# YOUR TASK:
Your copy should match the listing below exactly, except that it holds no images.

::: EXTRACTED ENTRIES

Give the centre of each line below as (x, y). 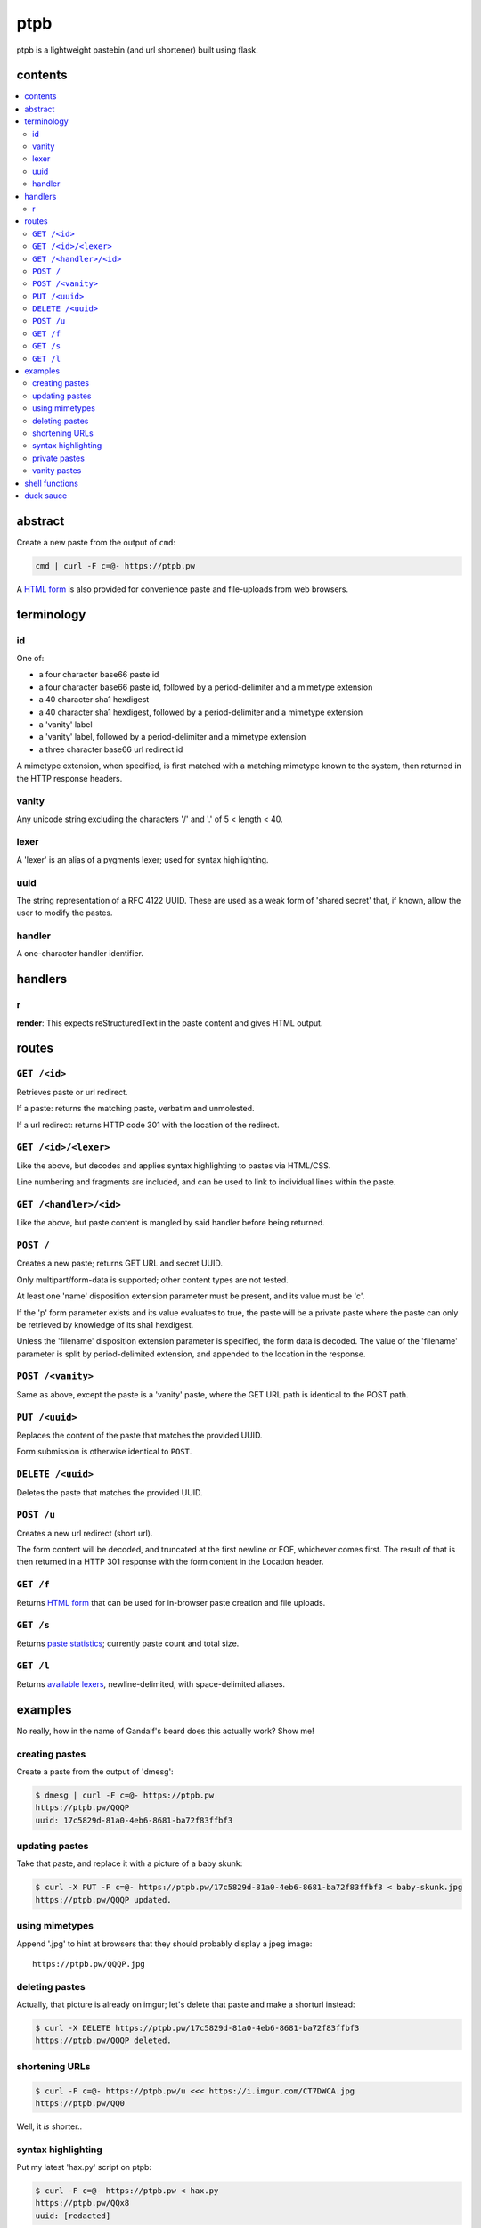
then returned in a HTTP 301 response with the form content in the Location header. (170, 1562)
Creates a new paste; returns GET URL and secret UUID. (119, 1263)
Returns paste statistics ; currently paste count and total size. (128, 1643)
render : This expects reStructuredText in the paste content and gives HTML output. (170, 1023)
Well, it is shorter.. (49, 2126)
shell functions (52, 483)
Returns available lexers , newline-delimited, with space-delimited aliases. (151, 1683)
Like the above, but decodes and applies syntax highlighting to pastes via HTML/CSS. (174, 1165)
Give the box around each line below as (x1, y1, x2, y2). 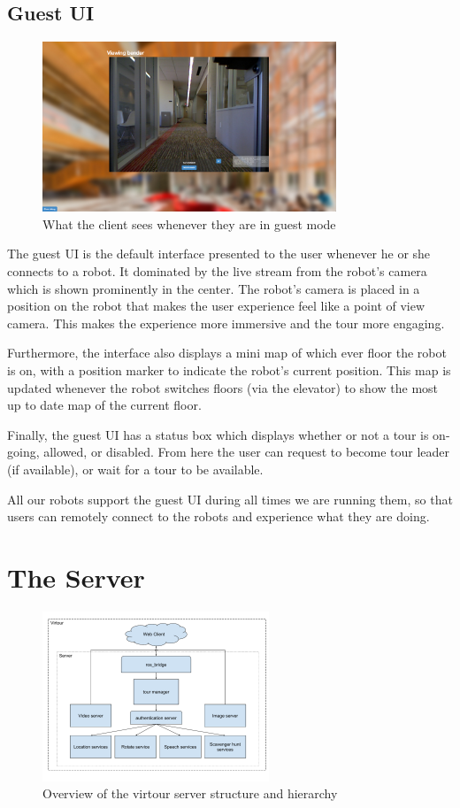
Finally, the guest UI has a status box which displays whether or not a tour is (7, 425, 429, 443)
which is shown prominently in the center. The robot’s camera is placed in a (7, 279, 420, 297)
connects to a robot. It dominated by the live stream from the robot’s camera (7, 261, 427, 280)
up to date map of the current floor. (7, 396, 202, 414)
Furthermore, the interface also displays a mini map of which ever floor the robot (7, 343, 447, 362)
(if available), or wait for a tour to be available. (7, 459, 264, 478)
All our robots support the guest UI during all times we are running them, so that (7, 489, 453, 508)
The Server (7, 558, 145, 595)
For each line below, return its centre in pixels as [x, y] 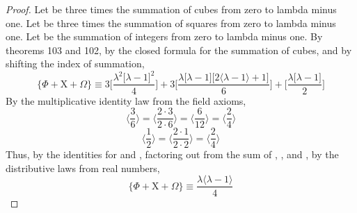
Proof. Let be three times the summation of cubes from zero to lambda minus [171, 9]
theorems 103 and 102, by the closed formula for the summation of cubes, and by [179, 50]
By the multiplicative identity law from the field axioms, [126, 100]
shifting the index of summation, [75, 63]
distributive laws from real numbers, [83, 168]
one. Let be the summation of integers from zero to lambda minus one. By [164, 36]
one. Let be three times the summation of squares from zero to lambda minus [171, 23]
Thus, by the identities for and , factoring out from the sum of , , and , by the [172, 154]
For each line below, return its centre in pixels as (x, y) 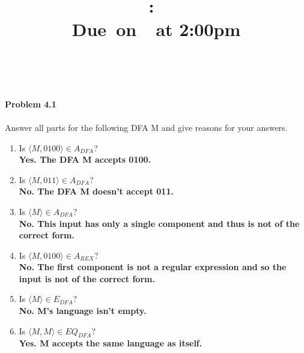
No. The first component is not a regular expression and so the (153, 267)
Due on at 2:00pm (156, 29)
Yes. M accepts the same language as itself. (111, 343)
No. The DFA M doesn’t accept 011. (96, 191)
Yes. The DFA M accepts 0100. (85, 159)
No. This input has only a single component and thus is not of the (159, 223)
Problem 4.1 (31, 104)
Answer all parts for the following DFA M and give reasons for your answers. (146, 127)
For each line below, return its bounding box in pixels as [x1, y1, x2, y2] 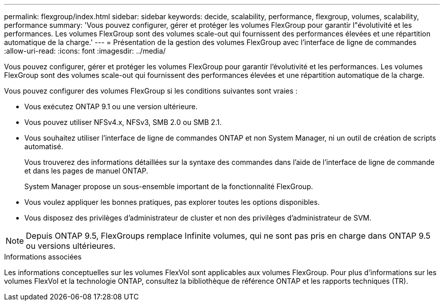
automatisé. [24, 142, 63, 151]
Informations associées [4, 252, 82, 261]
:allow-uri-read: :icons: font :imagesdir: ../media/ [4, 47, 166, 55]
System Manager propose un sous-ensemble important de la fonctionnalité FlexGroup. [24, 182, 313, 191]
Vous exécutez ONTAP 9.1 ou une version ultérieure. [24, 102, 198, 111]
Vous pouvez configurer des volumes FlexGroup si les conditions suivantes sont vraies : [4, 86, 298, 95]
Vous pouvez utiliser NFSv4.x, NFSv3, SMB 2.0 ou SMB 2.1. [24, 118, 222, 126]
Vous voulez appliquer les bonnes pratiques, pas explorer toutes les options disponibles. [24, 198, 320, 206]
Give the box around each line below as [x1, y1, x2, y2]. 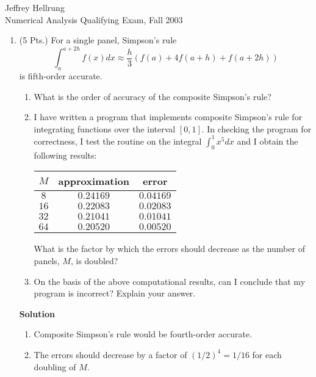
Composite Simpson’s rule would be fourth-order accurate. [34, 328, 253, 340]
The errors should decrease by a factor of [34, 348, 187, 361]
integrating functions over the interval [34, 122, 176, 135]
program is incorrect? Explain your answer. [34, 287, 196, 300]
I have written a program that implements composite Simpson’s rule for [34, 110, 303, 123]
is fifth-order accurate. [19, 70, 102, 82]
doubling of [34, 360, 76, 373]
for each [252, 348, 282, 361]
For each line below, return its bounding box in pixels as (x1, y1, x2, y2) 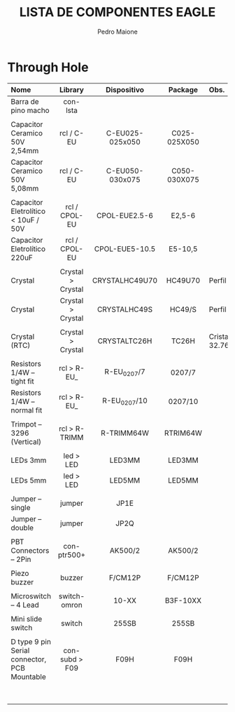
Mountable (10, 671, 47, 681)
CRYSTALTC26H (97, 336, 152, 346)
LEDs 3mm (10, 455, 47, 465)
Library (59, 85, 84, 95)
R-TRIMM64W (100, 428, 149, 438)
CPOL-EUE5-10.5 (94, 243, 156, 253)
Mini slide (10, 614, 43, 624)
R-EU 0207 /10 (102, 396, 148, 407)
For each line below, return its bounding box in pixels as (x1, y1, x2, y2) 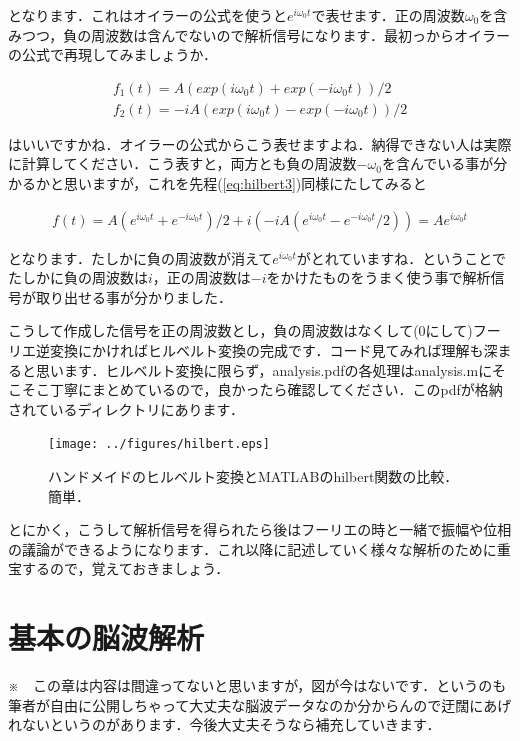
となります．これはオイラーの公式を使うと (8, 5, 288, 25)
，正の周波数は (152, 267, 251, 288)
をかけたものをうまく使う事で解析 (266, 267, 491, 288)
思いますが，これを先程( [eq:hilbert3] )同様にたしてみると (63, 173, 427, 194)
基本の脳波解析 (8, 617, 205, 658)
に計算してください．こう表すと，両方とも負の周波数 (8, 153, 357, 174)
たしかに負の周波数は (8, 267, 148, 288)
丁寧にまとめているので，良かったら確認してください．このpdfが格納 (49, 379, 503, 400)
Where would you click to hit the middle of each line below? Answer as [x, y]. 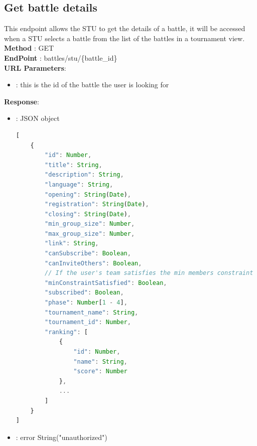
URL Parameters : [35, 67]
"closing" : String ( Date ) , [88, 214]
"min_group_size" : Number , [90, 224]
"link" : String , [72, 244]
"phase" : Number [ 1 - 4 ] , [86, 303]
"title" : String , [74, 165]
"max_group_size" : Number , [90, 234]
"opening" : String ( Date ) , [88, 194]
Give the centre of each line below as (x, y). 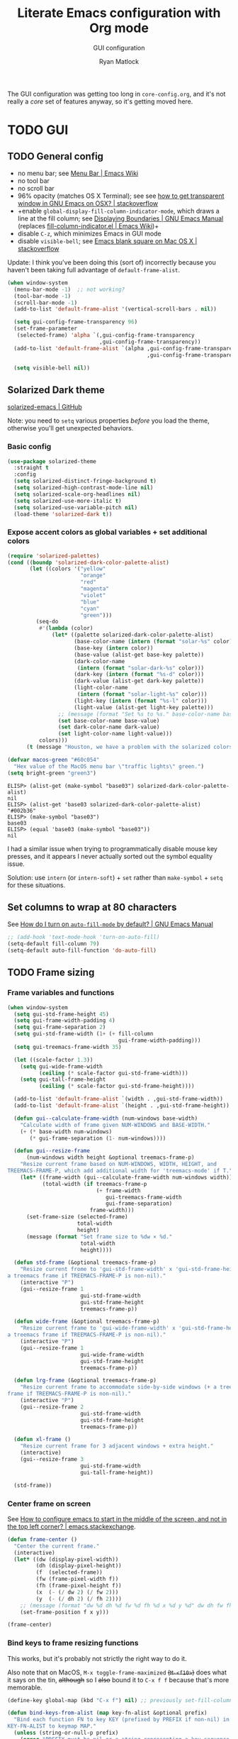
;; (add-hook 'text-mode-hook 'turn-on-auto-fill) (84, 938)
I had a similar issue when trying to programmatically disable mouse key (113, 848)
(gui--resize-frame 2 (52, 1407)
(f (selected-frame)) (69, 1572)
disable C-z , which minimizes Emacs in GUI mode (89, 233)
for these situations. (36, 885)
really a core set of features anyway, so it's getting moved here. (100, 101)
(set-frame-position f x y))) (65, 1612)

::::::

# TASK RESULT:
Give the centre of each line below as (x, y). 
then returned in a HTTP 301 response with the form content in the Location header. (170, 1562)
Creates a new paste; returns GET URL and secret UUID. (119, 1263)
Returns paste statistics ; currently paste count and total size. (128, 1643)
render : This expects reStructuredText in the paste content and gives HTML output. (170, 1023)
Well, it is shorter.. (49, 2126)
shell functions (52, 483)
Returns available lexers , newline-delimited, with space-delimited aliases. (151, 1683)
Like the above, but decodes and applies syntax highlighting to pastes via HTML/CSS. (174, 1165)
Give the box around each line below as (x1, y1, x2, y2). 
Finally, the guest UI has a status box which displays whether or not a tour is (7, 425, 429, 443)
which is shown prominently in the center. The robot’s camera is placed in a (7, 279, 420, 297)
connects to a robot. It dominated by the live stream from the robot’s camera (7, 261, 427, 280)
up to date map of the current floor. (7, 396, 202, 414)
Furthermore, the interface also displays a mini map of which ever floor the robot (7, 343, 447, 362)
(if available), or wait for a tour to be available. (7, 459, 264, 478)
All our robots support the guest UI during all times we are running them, so that (7, 489, 453, 508)
The Server (7, 558, 145, 595)
For each line below, return its centre in pixels as [x, y] 
Proof. Let be three times the summation of cubes from zero to lambda minus [171, 9]
theorems 103 and 102, by the closed formula for the summation of cubes, and by [179, 50]
By the multiplicative identity law from the field axioms, [126, 100]
shifting the index of summation, [75, 63]
distributive laws from real numbers, [83, 168]
one. Let be the summation of integers from zero to lambda minus one. By [164, 36]
one. Let be three times the summation of squares from zero to lambda minus [171, 23]
Thus, by the identities for and , factoring out from the sum of , , and , by the [172, 154]
For each line below, return its centre in pixels as (x, y) 
No. The first component is not a regular expression and so the (153, 267)
Due on at 2:00pm (156, 29)
Yes. M accepts the same language as itself. (111, 343)
No. The DFA M doesn’t accept 011. (96, 191)
Yes. The DFA M accepts 0100. (85, 159)
No. This input has only a single component and thus is not of the (159, 223)
Problem 4.1 (31, 104)
Answer all parts for the following DFA M and give reasons for your answers. (146, 127)
For each line below, return its bounding box in pixels as [x1, y1, x2, y2] 
automatisé. [24, 142, 63, 151]
Informations associées [4, 252, 82, 261]
:allow-uri-read: :icons: font :imagesdir: ../media/ [4, 47, 166, 55]
System Manager propose un sous-ensemble important de la fonctionnalité FlexGroup. [24, 182, 313, 191]
Vous exécutez ONTAP 9.1 ou une version ultérieure. [24, 102, 198, 111]
Vous pouvez configurer des volumes FlexGroup si les conditions suivantes sont vraies : [4, 86, 298, 95]
Vous pouvez utiliser NFSv4.x, NFSv3, SMB 2.0 ou SMB 2.1. [24, 118, 222, 126]
Vous voulez appliquer les bonnes pratiques, pas explorer toutes les options disponibles. [24, 198, 320, 206]
Give the box around each line below as [x1, y1, x2, y2]. 
Composite Simpson’s rule would be fourth-order accurate. [34, 328, 253, 340]
The errors should decrease by a factor of [34, 348, 187, 361]
integrating functions over the interval [34, 122, 176, 135]
program is incorrect? Explain your answer. [34, 287, 196, 300]
I have written a program that implements composite Simpson’s rule for [34, 110, 303, 123]
is fifth-order accurate. [19, 70, 102, 82]
doubling of [34, 360, 76, 373]
for each [252, 348, 282, 361]
For each line below, return its bounding box in pixels as (x1, y1, x2, y2) 
Mountable (10, 671, 47, 681)
CRYSTALTC26H (97, 336, 152, 346)
LEDs 3mm (10, 455, 47, 465)
Library (59, 85, 84, 95)
R-TRIMM64W (100, 428, 149, 438)
CPOL-EUE5-10.5 (94, 243, 156, 253)
Mini slide (10, 614, 43, 624)
R-EU 0207 /10 (102, 396, 148, 407)
For each line below, return its bounding box in pixels as (x1, y1, x2, y2) 
となります．これはオイラーの公式を使うと (8, 5, 288, 25)
，正の周波数は (152, 267, 251, 288)
をかけたものをうまく使う事で解析 (266, 267, 491, 288)
思いますが，これを先程( [eq:hilbert3] )同様にたしてみると (63, 173, 427, 194)
基本の脳波解析 (8, 617, 205, 658)
に計算してください．こう表すと，両方とも負の周波数 (8, 153, 357, 174)
たしかに負の周波数は (8, 267, 148, 288)
丁寧にまとめているので，良かったら確認してください．このpdfが格納 (49, 379, 503, 400)
Where would you click to hit the middle of each line below? Answer as [x, y]. 
URL Parameters : [35, 67]
"closing" : String ( Date ) , [88, 214]
"min_group_size" : Number , [90, 224]
"link" : String , [72, 244]
"phase" : Number [ 1 - 4 ] , [86, 303]
"title" : String , [74, 165]
"max_group_size" : Number , [90, 234]
"opening" : String ( Date ) , [88, 194]
Give the centre of each line below as (x, y). 
;; (add-hook 'text-mode-hook 'turn-on-auto-fill) (84, 938)
I had a similar issue when trying to programmatically disable mouse key (113, 848)
(gui--resize-frame 2 (52, 1407)
(f (selected-frame)) (69, 1572)
disable C-z , which minimizes Emacs in GUI mode (89, 233)
for these situations. (36, 885)
really a core set of features anyway, so it's getting moved here. (100, 101)
(set-frame-position f x y))) (65, 1612)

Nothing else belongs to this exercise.